Like all Agnostida, Geragnostus is diminutive, with the headshield (or cephalon) and tailshield (or pygidium) of approximately the same size (or isopygous) and outline. Like all Agnostina, Geragnostus has only two thorax segments, where known. The cephalon is subquadrate in outline, and almost as long as wide. The highest point is the node in the centre of the centrally raised section of the cephalon (or glabella). The glabella is about 2/3 times the length of the cephalon, and its sides are very gently tapered forward, with a broadly rounded front, and is well defined by shallow furrows and an abrupt change in exoskeletal slope. It is 2 times as long as wide. The elongated glabellar node is prominent. The rear of the glabella is straight. Just in front of the node, a depression curves forward- and outward. The basal lobes are wider than they are long and almost touch. The border is relatively narrow, gently convex, and defined by a wide, shallow border furrow, widest at the front. The genal angles are pointed without spines.

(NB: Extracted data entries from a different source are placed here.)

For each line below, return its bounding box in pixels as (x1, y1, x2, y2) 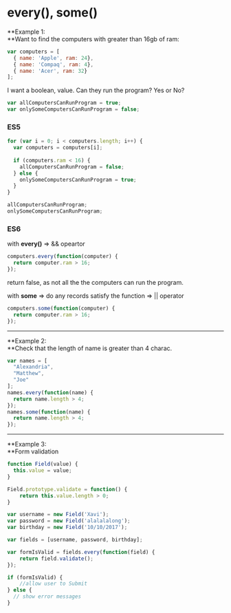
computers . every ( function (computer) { (7, 253, 118, 260)
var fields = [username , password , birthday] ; (7, 537, 143, 544)
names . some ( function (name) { (7, 408, 91, 416)
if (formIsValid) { (7, 574, 63, 581)
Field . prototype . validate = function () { (7, 486, 128, 493)
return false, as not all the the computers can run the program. (7, 278, 184, 286)
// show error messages (13, 593, 81, 600)
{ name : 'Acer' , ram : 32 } (13, 67, 88, 74)

The pygidial axis (or rhachis) is 1/2–2/3 times as long as the pygidium, almost parallel-sided, very slightly constricted at the middle lobe (M2), broadly rounded, and 1 1/3–1 2/3 times as long as wide. It has three distinct pairs of lobes, and is defined by shallow furrows. The forward lobe of the rhachis (M1) is a bit shorter and wider than the middle lobe (M2) and separated from it by a furrow (F1) which is directed outward and slightly backward from the dorsal furrow, and then curved strongly forward adaxially. The rear lobe (M3) is 1 1/3–1 2/3 longer than both others together, and the furrow is directed outward and slightly forward from the dorsal furrow. The middle lobe has a prominent tubercle, which extends backwards above the anterior portion of rear lobe. It is the highest point of the pygidium. The border is moderately wide, gently convex, defined by a shallow furrow, and widest at the rear corners which carry a pair of strong, backwardly directed spines.